Melker S Johansson et al. PLoS One. .

Abstract

Background: Studies indicate that physical activity during leisure and work have opposite associations with cardiovascular disease (CVD) risk factors, referred to as the physical activity health paradox. We investigated how sedentary behaviour and physical activity types during leisure and work are associated with systolic blood pressure (SBP), waist circumference (WC), and low-density lipoprotein cholesterol (LDL-C) in an adult general population sample using compositional data analysis.

Methods: Participants wore accelerometers for 7 days (right thigh and iliac crest; 24 h/day) and had their SBP, WC, and LDL-C measured. Accelerometer data was analysed using the software Acti4 to derive daily time spent in sedentary behaviour and physical activity types. The measure of association was quantified by reallocating time between sedentary behaviour and 1) walking, and 2) high-intensity physical activity (HIPA; sum of climbing stairs, running, cycling, and rowing), during both domains.

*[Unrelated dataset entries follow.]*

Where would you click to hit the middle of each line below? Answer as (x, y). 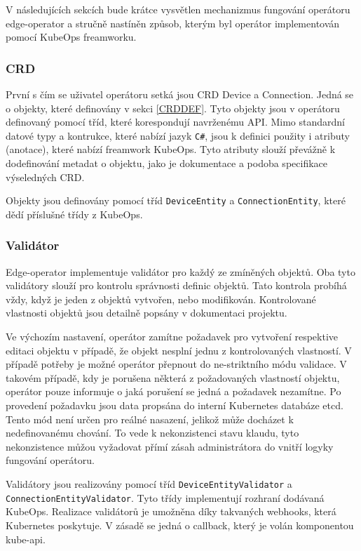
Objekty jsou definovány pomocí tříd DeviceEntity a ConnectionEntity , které (176, 200)
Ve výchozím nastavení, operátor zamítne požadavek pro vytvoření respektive (172, 337)
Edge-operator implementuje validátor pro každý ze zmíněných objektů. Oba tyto (180, 271)
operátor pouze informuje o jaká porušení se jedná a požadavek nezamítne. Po (173, 391)
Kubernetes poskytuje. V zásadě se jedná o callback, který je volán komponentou (180, 525)
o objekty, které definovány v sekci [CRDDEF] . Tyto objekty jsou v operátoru (173, 108)
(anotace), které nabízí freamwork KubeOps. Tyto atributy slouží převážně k (171, 149)
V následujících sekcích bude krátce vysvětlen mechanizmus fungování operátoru (178, 9)
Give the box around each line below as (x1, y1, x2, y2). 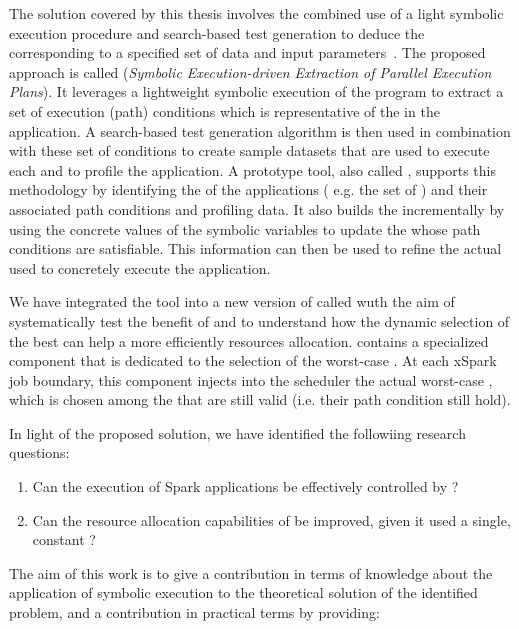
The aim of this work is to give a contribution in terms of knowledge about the (9, 562, 493, 583)
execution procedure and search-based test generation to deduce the (9, 22, 425, 43)
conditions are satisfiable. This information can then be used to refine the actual (9, 238, 502, 259)
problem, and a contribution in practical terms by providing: (9, 602, 380, 623)
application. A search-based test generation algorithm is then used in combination (9, 120, 511, 141)
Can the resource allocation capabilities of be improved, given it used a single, (32, 509, 511, 530)
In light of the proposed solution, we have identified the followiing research (9, 422, 466, 443)
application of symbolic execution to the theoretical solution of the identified (9, 582, 478, 603)
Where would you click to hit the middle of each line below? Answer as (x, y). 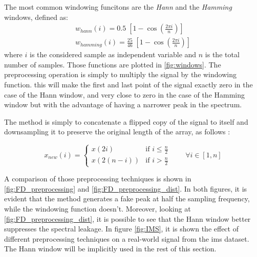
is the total (222, 54)
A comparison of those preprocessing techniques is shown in (98, 179)
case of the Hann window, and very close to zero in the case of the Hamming (125, 94)
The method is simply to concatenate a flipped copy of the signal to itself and (126, 121)
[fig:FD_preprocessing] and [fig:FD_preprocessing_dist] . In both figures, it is (126, 188)
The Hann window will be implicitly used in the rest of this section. (110, 249)
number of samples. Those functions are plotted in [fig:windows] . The (113, 64)
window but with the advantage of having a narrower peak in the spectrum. (123, 104)

Results: In total, 652 participants were included in the analyses (median wear time: 6 days, 23.8 h/day). During leisure, the results indicated that less sedentary behaviour and more walking or more HIPA was associated with lower SBP, while during work, the findings indicated an association with higher SBP. During both domains, the findings indicated that less sedentary behaviour and more HIPA was associated with a smaller WC and lower LDL-C. However, the findings indicated less sedentary behaviour and more walking to be associated with a larger WC and higher LDL-C, regardless of domain.

Conclusions: During leisure, less sedentary behaviour and more walking or HIPA seems to be associated with a lower SBP, but, during work, it seems to be associated with a higher SBP. No consistent differences between domains were observed for WC and LDL-C. These findings highlight the importance of considering the physical activity health paradox, at least for some risk factors for CVD.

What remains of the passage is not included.